» The problem: In this exercise, return each entry exactly as given.

===== Available data

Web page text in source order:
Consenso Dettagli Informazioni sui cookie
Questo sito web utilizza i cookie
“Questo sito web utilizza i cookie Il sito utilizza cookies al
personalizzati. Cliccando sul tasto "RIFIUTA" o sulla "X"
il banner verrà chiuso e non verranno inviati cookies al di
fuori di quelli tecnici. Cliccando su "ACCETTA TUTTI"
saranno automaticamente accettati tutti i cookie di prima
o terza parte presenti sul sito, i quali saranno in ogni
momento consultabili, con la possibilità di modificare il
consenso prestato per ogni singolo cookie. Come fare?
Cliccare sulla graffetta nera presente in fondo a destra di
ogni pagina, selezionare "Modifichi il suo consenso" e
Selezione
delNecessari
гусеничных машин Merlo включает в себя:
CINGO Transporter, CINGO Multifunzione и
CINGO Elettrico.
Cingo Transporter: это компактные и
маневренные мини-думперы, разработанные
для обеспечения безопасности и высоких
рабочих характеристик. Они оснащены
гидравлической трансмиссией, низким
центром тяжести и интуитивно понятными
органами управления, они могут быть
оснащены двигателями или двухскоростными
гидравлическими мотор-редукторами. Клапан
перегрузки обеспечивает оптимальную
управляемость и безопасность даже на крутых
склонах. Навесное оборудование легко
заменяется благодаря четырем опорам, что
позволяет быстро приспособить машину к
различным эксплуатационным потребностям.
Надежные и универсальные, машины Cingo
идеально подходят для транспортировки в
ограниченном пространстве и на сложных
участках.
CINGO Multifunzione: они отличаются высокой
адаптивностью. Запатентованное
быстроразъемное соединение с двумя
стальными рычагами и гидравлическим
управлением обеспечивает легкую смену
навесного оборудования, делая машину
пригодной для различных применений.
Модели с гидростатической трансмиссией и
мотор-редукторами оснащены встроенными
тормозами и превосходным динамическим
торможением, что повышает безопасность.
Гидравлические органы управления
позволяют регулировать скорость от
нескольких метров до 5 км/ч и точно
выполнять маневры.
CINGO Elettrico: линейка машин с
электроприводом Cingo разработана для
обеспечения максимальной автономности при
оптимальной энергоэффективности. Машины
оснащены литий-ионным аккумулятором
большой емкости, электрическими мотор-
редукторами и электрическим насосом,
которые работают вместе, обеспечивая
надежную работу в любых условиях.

==========

» Exercise answer:
Web page text in source order:
Consenso Dettagli Informazioni sui cookie
Questo sito web utilizza i cookie
“Questo sito web utilizza i cookie Il sito utilizza cookies al
personalizzati. Cliccando sul tasto "RIFIUTA" o sulla "X"
il banner verrà chiuso e non verranno inviati cookies al di
fuori di quelli tecnici. Cliccando su "ACCETTA TUTTI"
saranno automaticamente accettati tutti i cookie di prima
o terza parte presenti sul sito, i quali saranno in ogni
momento consultabili, con la possibilità di modificare il
consenso prestato per ogni singolo cookie. Come fare?
Cliccare sulla graffetta nera presente in fondo a destra di
ogni pagina, selezionare "Modifichi il suo consenso" e
Selezione
delNecessari
гусеничных машин Merlo включает в себя:
CINGO Transporter, CINGO Multifunzione и
CINGO Elettrico.
Cingo Transporter: это компактные и
маневренные мини-думперы, разработанные
для обеспечения безопасности и высоких
рабочих характеристик. Они оснащены
гидравлической трансмиссией, низким
центром тяжести и интуитивно понятными
органами управления, они могут быть
оснащены двигателями или двухскоростными
гидравлическими мотор-редукторами. Клапан
перегрузки обеспечивает оптимальную
управляемость и безопасность даже на крутых
склонах. Навесное оборудование легко
заменяется благодаря четырем опорам, что
позволяет быстро приспособить машину к
различным эксплуатационным потребностям.
Надежные и универсальные, машины Cingo
идеально подходят для транспортировки в
ограниченном пространстве и на сложных
участках.
CINGO Multifunzione: они отличаются высокой
адаптивностью. Запатентованное
быстроразъемное соединение с двумя
стальными рычагами и гидравлическим
управлением обеспечивает легкую смену
навесного оборудования, делая машину
пригодной для различных применений.
Модели с гидростатической трансмиссией и
мотор-редукторами оснащены встроенными
тормозами и превосходным динамическим
торможением, что повышает безопасность.
Гидравлические органы управления
позволяют регулировать скорость от
нескольких метров до 5 км/ч и точно
выполнять маневры.
CINGO Elettrico: линейка машин с
электроприводом Cingo разработана для
обеспечения максимальной автономности при
оптимальной энергоэффективности. Машины
оснащены литий-ионным аккумулятором
большой емкости, электрическими мотор-
редукторами и электрическим насосом,
которые работают вместе, обеспечивая
надежную работу в любых условиях.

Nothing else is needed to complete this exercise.